索天河並沒有親眼看見秦王掀桌子的場面,但他形容這一幕的時候就好像自己真的身臨其境一樣,渾身汗毛都嚇得豎起來了。
“當初可是李信和裴元魁信誓旦旦說能拿下楚國的,為此氣得王翦大將軍告老還鄉回頻陽去了,如今李信在前線戰敗,折損了這麼多人不說,再要想請王翦大將軍回來可就不容易了,王上不僅在全天下面前丟了臉,還得再去王翦大將軍面前丟臉,這換誰能不生氣啊?”
祝新年嗤笑了一聲,當初王翦說要六十萬大軍攻楚的時候朝野上下都是反對之聲,秦王還嘲笑他年邁膽小,如今戰敗了才知道王翦大將軍經驗十足、老謀深算,他說的話肯定是不會有錯的,但現在王翦大將軍已經告老還鄉,他還肯不肯再為大秦出戰還兩說呢。
“當初戰神白起就是因為秦王沒有采用自己的建議而拒絕為帥,至死都不曾再為大秦出戰,王上當著文武百官的面斥責王翦大將軍膽小不敢用兵,這話旁人聽著不重,但對於打了一輩子仗的王翦大將軍來說可是奇恥大辱,王上再想啟用他可得費一番功夫了。”

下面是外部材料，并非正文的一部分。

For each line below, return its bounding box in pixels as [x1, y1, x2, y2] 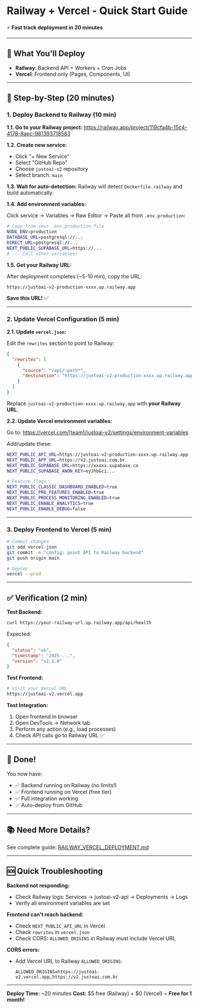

祝新年問道:“李信他們已經逃回秦國了嗎?什麼時候能到咸陽?”
“王上大怒,命蒙恬將軍接管軍隊,讓李信和裴元魁乘飛鳶立刻回咸陽問罪,估計就這幾天的事吧,剛才我過來的時候看見裴元魁府上紅綢都撤了,明日的宴席怕是辦不成了。”
索天河倒是觀察細緻,來給祝新年報信的時候還不忘觀察了裴家的情形,只怕現在裴元魁的父母是膽戰心驚,生怕全家都要因此獲罪吧。
“哎呀!話都給你帶偏了!尤傑師兄讓我來跟你說,這次朝堂震盪,李信和裴元魁的官職是肯定保不住了,其他支援這兩人帶十五萬兵馬出征以少攻多的官員估計也要被罰,王上肯定要重新挑選攻打楚國的戰將,除了王翦大將軍之外也就只有你堪當大任了,他讓你把握住機會,別再讓小人得志了。”
祝新年端起茶杯啜飲了一口,平聲道:“我明白師兄的意思,但我這人打仗毛病比較多,我看不上的將領是堅決不跟對方合作的,如今這朝堂之上我只願意與王翦大將軍合作,要是王上不能說服王翦大將軍出山的話,那我也肯定不會回去重新領兵的。”
這一下難題就拋給了秦王,不是祝新年不願意為秦王排憂解難,而是他要跟王翦大將軍一起出徵,至於如何才能說動已經告老還鄉的王翦大將軍重新執掌帥印,那就要看秦王的本事和誠心了。
索天河“啊”了一聲,撓頭道:“王翦大將軍都多大年齡了?本也是到了告老的年紀了,若是他真的有了隱退之意,不願意再出來帶兵了,那你也真的不再重回戰場了嗎?”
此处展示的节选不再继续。